══ PROVIDED RECORDS

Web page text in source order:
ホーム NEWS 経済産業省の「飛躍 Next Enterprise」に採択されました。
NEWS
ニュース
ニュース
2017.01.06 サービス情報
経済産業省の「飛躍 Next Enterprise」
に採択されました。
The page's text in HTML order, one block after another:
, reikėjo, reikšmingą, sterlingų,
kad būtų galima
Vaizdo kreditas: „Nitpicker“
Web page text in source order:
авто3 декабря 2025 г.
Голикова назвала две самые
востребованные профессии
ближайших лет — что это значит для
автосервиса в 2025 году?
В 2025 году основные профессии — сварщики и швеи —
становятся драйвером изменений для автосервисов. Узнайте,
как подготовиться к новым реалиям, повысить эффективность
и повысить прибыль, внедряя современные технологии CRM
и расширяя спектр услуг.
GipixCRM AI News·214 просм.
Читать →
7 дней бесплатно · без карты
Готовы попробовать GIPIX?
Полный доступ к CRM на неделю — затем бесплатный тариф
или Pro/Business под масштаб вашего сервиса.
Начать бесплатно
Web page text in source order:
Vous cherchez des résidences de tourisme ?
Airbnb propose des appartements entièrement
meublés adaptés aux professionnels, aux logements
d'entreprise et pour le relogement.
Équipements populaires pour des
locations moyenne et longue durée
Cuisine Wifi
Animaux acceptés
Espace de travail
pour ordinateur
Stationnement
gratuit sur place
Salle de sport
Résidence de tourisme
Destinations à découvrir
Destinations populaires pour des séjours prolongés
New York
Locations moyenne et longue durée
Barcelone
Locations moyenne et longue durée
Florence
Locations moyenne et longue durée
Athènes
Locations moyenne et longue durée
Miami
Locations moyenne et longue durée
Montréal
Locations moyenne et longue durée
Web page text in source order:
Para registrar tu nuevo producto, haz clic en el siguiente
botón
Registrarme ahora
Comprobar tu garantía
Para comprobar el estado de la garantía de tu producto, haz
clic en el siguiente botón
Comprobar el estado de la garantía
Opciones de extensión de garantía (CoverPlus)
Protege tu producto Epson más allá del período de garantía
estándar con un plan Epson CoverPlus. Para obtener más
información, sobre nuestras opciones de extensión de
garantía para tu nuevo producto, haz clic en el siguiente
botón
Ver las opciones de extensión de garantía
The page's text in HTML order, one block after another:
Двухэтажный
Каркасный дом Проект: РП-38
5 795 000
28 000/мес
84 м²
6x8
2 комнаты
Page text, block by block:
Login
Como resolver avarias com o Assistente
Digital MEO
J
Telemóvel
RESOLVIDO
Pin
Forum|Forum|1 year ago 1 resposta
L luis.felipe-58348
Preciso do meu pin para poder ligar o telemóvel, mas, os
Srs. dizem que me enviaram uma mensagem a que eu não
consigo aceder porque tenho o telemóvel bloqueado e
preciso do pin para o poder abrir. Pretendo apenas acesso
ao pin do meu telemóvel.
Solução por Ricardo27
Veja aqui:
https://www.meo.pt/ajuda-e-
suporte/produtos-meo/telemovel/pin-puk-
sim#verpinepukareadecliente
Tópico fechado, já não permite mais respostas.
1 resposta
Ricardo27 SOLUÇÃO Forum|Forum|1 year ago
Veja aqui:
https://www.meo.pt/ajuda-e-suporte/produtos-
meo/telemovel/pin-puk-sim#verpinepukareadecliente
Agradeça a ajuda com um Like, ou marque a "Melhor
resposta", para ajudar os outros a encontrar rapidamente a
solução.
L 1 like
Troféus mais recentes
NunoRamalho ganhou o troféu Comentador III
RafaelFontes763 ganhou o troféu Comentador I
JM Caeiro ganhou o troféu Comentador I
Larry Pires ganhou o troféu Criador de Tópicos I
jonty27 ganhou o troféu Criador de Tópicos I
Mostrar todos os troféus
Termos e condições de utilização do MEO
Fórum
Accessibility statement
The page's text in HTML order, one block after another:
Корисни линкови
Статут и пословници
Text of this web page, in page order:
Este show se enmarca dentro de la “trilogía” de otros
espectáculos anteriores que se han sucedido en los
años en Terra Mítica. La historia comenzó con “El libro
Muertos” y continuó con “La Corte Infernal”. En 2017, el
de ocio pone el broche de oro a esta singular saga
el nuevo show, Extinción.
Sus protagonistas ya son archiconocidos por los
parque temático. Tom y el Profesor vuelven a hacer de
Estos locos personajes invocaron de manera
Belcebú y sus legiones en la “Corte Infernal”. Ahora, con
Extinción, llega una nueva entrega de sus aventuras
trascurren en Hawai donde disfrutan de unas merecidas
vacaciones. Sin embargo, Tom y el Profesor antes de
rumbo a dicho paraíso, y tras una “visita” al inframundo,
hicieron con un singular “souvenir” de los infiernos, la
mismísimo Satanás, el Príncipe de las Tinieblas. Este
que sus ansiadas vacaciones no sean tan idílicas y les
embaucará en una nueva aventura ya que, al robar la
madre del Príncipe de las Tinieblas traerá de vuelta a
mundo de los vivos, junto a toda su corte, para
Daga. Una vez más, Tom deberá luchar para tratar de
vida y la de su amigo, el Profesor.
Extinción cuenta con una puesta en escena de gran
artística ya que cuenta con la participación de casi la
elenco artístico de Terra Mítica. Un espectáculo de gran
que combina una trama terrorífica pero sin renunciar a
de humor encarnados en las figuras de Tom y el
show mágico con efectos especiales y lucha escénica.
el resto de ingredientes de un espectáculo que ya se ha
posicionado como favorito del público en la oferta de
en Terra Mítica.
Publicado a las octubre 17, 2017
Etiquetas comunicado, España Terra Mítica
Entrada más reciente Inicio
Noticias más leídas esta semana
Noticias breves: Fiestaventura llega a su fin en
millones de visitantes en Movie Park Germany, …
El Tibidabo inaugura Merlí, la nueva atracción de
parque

════

- _WORK TO BE COMPLETED_:
Write out every line from the data above that includes "estado".

- _SOLUTION BELOW_:
Para comprobar el estado de la garantía de tu producto, haz
Comprobar el estado de la garantía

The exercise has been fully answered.